Exercise instructions
The line containing "Many studies now" marks the start; extract exactly from it through the last line of the entries, and omit any pictures.

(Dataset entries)
^^^^

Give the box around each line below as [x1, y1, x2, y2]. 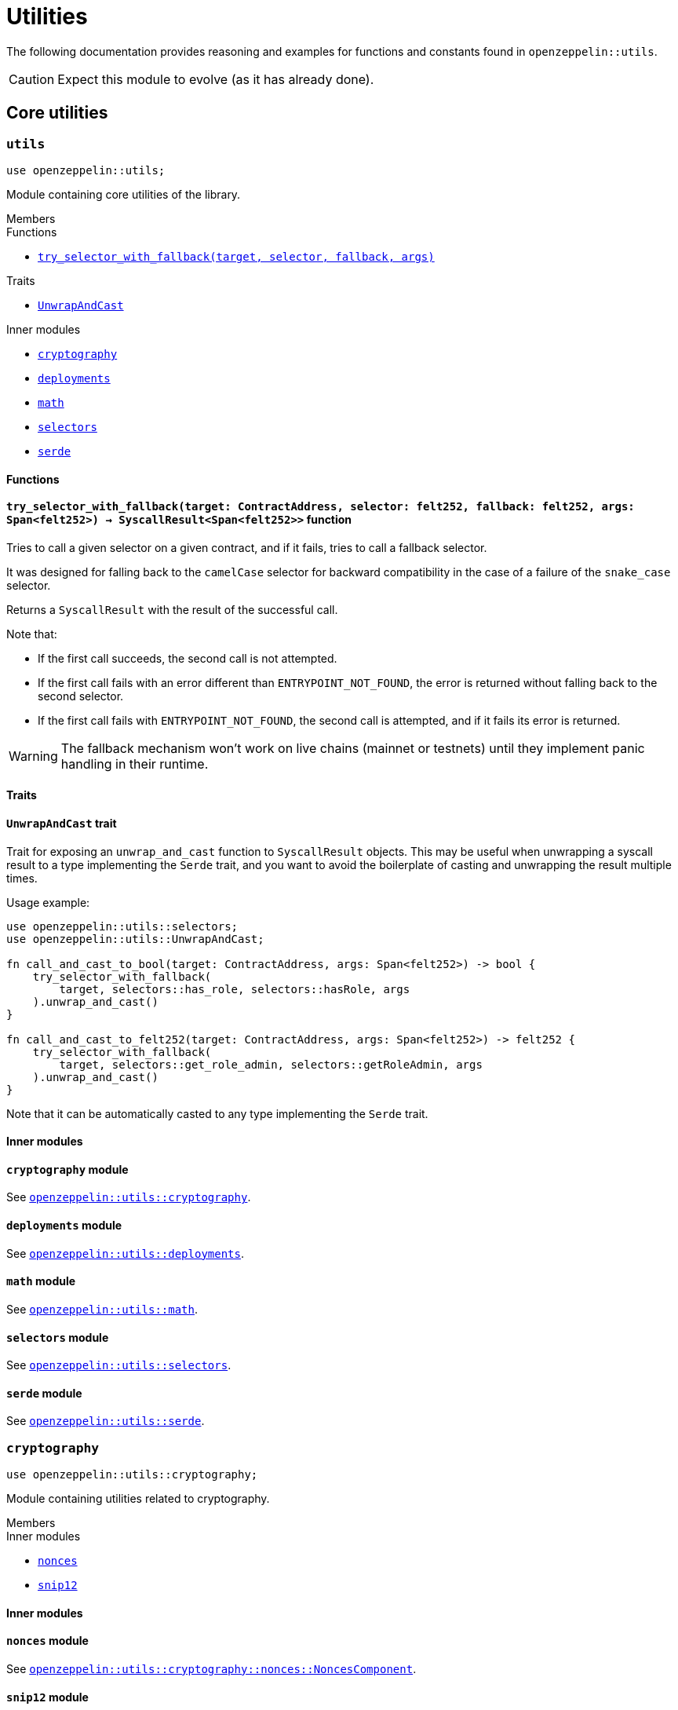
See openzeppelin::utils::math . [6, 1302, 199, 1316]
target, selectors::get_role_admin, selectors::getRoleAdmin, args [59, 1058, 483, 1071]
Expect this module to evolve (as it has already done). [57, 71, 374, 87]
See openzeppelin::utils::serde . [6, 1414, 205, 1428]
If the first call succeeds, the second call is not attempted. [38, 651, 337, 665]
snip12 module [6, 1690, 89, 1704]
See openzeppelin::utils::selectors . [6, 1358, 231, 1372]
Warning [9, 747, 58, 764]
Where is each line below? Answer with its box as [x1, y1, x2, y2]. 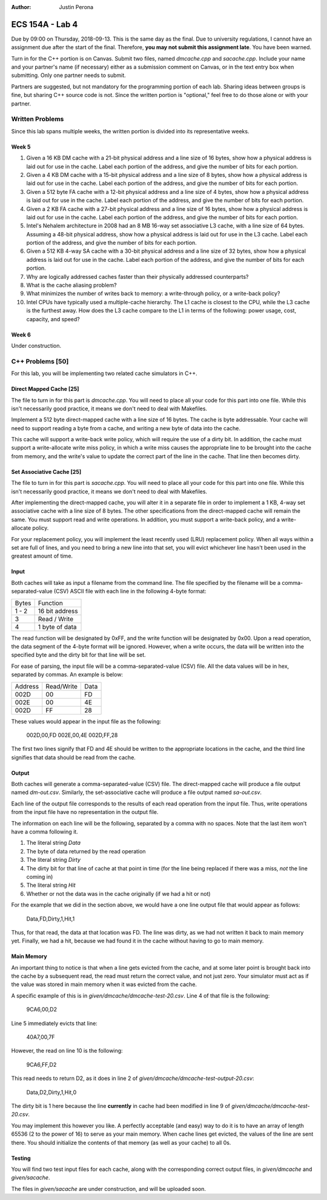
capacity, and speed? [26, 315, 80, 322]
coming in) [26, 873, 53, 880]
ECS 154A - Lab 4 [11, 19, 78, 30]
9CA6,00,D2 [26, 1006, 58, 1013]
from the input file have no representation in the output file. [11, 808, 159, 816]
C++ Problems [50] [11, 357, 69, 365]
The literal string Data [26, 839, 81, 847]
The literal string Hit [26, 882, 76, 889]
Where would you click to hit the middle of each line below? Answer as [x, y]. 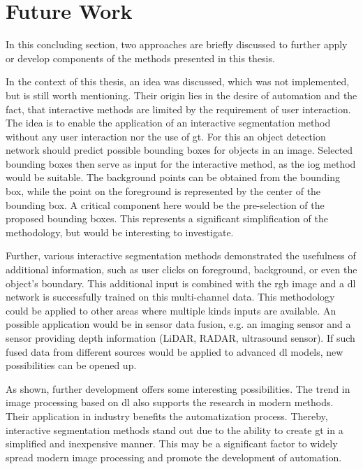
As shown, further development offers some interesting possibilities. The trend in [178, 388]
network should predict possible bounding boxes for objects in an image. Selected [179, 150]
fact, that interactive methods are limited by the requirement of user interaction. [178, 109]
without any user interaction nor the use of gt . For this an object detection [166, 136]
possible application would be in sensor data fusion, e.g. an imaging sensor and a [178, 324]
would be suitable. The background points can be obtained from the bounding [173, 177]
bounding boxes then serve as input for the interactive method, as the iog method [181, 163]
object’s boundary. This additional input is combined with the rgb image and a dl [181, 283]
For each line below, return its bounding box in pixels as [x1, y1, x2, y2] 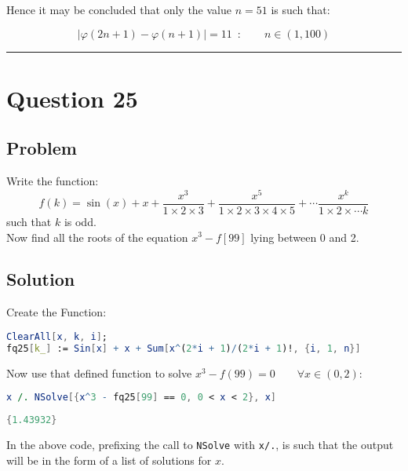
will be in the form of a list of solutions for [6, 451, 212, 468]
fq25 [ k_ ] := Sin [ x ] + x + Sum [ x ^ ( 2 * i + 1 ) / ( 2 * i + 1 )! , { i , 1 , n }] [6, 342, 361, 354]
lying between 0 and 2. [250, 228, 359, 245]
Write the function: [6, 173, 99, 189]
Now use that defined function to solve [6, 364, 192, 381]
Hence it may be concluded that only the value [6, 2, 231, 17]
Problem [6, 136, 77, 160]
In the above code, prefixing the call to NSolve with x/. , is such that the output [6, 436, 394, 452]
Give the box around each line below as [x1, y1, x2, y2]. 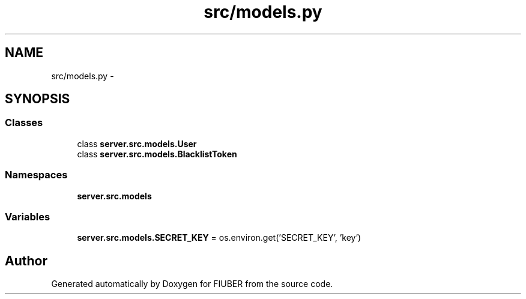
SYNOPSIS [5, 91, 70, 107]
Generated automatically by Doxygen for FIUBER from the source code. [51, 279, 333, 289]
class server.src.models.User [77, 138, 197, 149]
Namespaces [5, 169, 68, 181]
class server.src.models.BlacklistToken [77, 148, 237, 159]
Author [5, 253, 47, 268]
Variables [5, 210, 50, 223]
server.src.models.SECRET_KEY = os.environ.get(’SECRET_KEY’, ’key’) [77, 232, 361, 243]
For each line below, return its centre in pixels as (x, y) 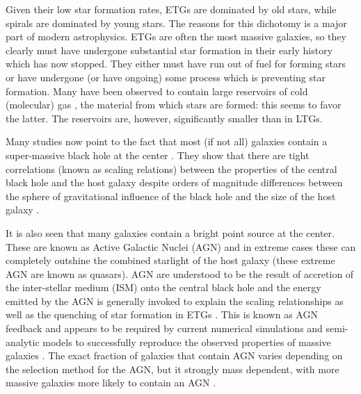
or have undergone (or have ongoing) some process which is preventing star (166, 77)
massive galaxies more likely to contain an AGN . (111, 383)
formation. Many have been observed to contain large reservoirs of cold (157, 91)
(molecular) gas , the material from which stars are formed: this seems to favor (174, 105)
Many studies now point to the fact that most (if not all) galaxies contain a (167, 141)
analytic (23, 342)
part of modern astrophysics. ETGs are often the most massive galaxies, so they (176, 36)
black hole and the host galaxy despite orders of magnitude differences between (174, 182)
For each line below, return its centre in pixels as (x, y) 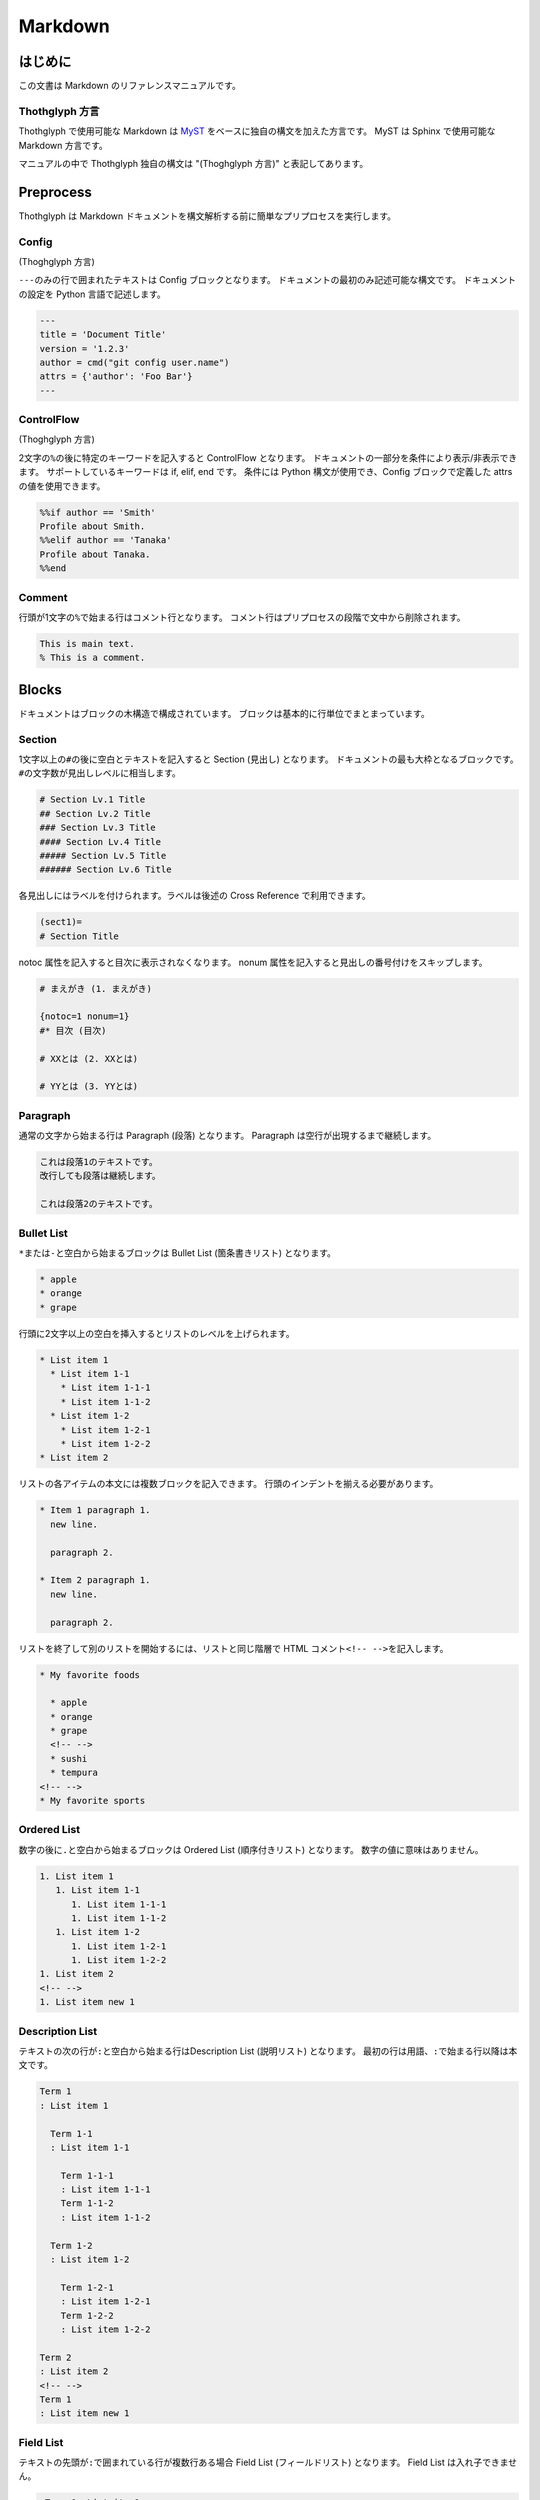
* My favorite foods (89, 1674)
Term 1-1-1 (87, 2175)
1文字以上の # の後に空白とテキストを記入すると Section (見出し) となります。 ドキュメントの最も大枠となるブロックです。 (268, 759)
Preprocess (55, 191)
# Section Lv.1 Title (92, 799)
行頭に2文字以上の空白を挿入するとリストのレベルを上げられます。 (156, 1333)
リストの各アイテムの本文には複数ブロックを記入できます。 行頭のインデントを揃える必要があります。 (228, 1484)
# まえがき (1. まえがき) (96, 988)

^^^^

The completed task
Many studies now point to the fact that most (if not all) galaxies contain a (167, 141)
analytic (23, 342)
part of modern astrophysics. ETGs are often the most massive galaxies, so they (176, 36)
black hole and the host galaxy despite orders of magnitude differences between (174, 182)
For each line below, return its centre in pixels as (x, y) 
* My favorite foods (89, 1674)
Term 1-1-1 (87, 2175)
1文字以上の # の後に空白とテキストを記入すると Section (見出し) となります。 ドキュメントの最も大枠となるブロックです。 (268, 759)
Preprocess (55, 191)
# Section Lv.1 Title (92, 799)
行頭に2文字以上の空白を挿入するとリストのレベルを上げられます。 (156, 1333)
リストの各アイテムの本文には複数ブロックを記入できます。 行頭のインデントを揃える必要があります。 (228, 1484)
# まえがき (1. まえがき) (96, 988)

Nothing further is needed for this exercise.